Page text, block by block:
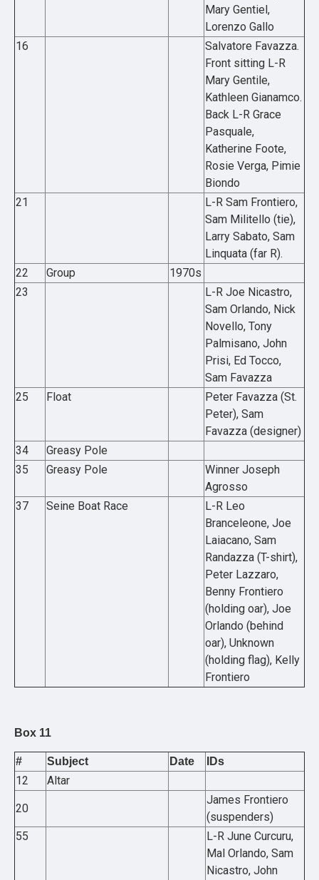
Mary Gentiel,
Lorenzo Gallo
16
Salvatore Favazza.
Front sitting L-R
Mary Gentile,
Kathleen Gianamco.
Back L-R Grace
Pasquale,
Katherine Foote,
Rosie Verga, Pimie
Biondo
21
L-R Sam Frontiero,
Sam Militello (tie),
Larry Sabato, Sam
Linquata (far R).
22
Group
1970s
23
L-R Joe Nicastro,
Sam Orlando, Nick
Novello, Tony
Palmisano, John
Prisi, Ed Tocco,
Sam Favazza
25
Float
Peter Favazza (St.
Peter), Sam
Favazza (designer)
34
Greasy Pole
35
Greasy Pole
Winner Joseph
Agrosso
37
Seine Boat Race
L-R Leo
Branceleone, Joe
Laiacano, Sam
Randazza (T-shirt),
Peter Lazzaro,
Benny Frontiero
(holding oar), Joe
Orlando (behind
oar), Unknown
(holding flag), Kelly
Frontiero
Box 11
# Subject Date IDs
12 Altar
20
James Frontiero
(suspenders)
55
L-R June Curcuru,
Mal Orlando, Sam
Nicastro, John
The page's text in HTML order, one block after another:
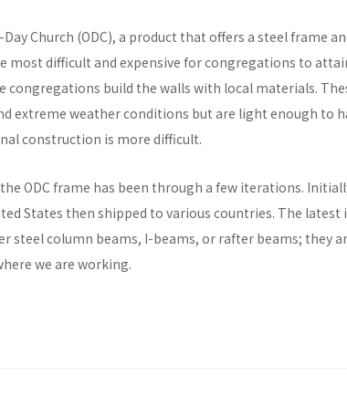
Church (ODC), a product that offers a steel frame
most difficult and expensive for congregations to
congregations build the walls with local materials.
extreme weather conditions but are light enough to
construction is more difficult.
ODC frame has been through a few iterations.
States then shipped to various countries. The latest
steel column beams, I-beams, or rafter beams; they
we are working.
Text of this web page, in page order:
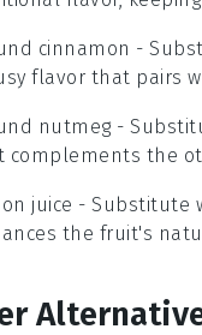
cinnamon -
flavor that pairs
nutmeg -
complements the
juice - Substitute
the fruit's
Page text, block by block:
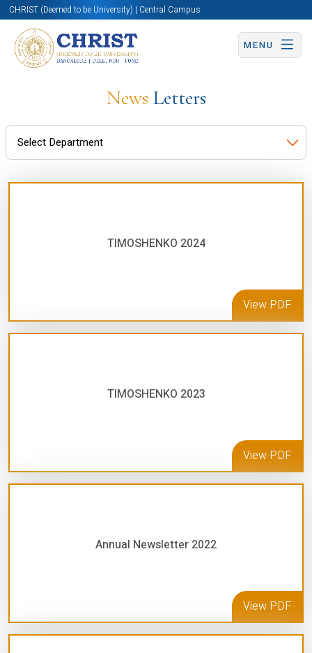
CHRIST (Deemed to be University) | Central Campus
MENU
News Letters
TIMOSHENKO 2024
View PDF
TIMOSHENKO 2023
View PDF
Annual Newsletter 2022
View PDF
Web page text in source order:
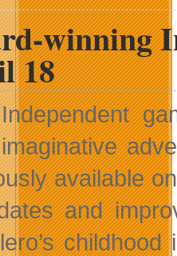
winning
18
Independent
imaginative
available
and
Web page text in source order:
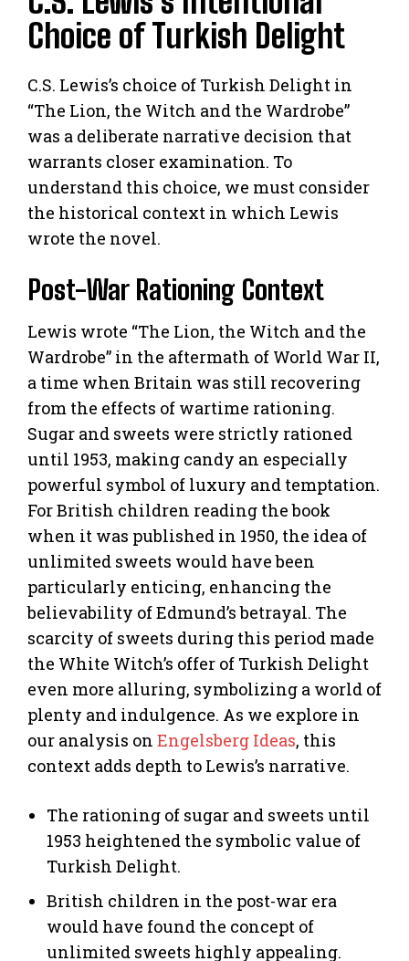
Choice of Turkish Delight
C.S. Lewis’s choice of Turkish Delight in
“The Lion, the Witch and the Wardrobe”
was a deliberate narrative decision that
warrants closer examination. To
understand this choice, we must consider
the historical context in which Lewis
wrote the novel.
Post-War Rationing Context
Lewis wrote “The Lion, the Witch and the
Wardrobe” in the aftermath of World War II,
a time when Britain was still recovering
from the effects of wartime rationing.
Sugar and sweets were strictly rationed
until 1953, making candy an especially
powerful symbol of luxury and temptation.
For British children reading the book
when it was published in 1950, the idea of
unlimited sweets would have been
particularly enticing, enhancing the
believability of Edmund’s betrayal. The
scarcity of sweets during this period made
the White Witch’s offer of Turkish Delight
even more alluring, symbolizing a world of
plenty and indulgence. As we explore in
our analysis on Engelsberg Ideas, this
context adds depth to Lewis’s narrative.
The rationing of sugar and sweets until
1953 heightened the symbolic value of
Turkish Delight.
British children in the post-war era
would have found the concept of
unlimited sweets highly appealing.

• _ACTION ITEM_
Each entry is to be returned precisely as it appears, but the pictures are to be dropped.

• _TASK OUTPUT_
Page text, block by block:
Mary Gentiel,
Lorenzo Gallo
16
Salvatore Favazza.
Front sitting L-R
Mary Gentile,
Kathleen Gianamco.
Back L-R Grace
Pasquale,
Katherine Foote,
Rosie Verga, Pimie
Biondo
21
L-R Sam Frontiero,
Sam Militello (tie),
Larry Sabato, Sam
Linquata (far R).
22
Group
1970s
23
L-R Joe Nicastro,
Sam Orlando, Nick
Novello, Tony
Palmisano, John
Prisi, Ed Tocco,
Sam Favazza
25
Float
Peter Favazza (St.
Peter), Sam
Favazza (designer)
34
Greasy Pole
35
Greasy Pole
Winner Joseph
Agrosso
37
Seine Boat Race
L-R Leo
Branceleone, Joe
Laiacano, Sam
Randazza (T-shirt),
Peter Lazzaro,
Benny Frontiero
(holding oar), Joe
Orlando (behind
oar), Unknown
(holding flag), Kelly
Frontiero
Box 11
# Subject Date IDs
12 Altar
20
James Frontiero
(suspenders)
55
L-R June Curcuru,
Mal Orlando, Sam
Nicastro, John
The page's text in HTML order, one block after another:
Church (ODC), a product that offers a steel frame
most difficult and expensive for congregations to
congregations build the walls with local materials.
extreme weather conditions but are light enough to
construction is more difficult.
ODC frame has been through a few iterations.
States then shipped to various countries. The latest
steel column beams, I-beams, or rafter beams; they
we are working.
Text of this web page, in page order:
cinnamon -
flavor that pairs
nutmeg -
complements the
juice - Substitute
the fruit's
Page text, block by block:
CHRIST (Deemed to be University) | Central Campus
MENU
News Letters
TIMOSHENKO 2024
View PDF
TIMOSHENKO 2023
View PDF
Annual Newsletter 2022
View PDF
Web page text in source order:
winning
18
Independent
imaginative
available
and
Web page text in source order:
Choice of Turkish Delight
C.S. Lewis’s choice of Turkish Delight in
“The Lion, the Witch and the Wardrobe”
was a deliberate narrative decision that
warrants closer examination. To
understand this choice, we must consider
the historical context in which Lewis
wrote the novel.
Post-War Rationing Context
Lewis wrote “The Lion, the Witch and the
Wardrobe” in the aftermath of World War II,
a time when Britain was still recovering
from the effects of wartime rationing.
Sugar and sweets were strictly rationed
until 1953, making candy an especially
powerful symbol of luxury and temptation.
For British children reading the book
when it was published in 1950, the idea of
unlimited sweets would have been
particularly enticing, enhancing the
believability of Edmund’s betrayal. The
scarcity of sweets during this period made
the White Witch’s offer of Turkish Delight
even more alluring, symbolizing a world of
plenty and indulgence. As we explore in
our analysis on Engelsberg Ideas, this
context adds depth to Lewis’s narrative.
The rationing of sugar and sweets until
1953 heightened the symbolic value of
Turkish Delight.
British children in the post-war era
would have found the concept of
unlimited sweets highly appealing.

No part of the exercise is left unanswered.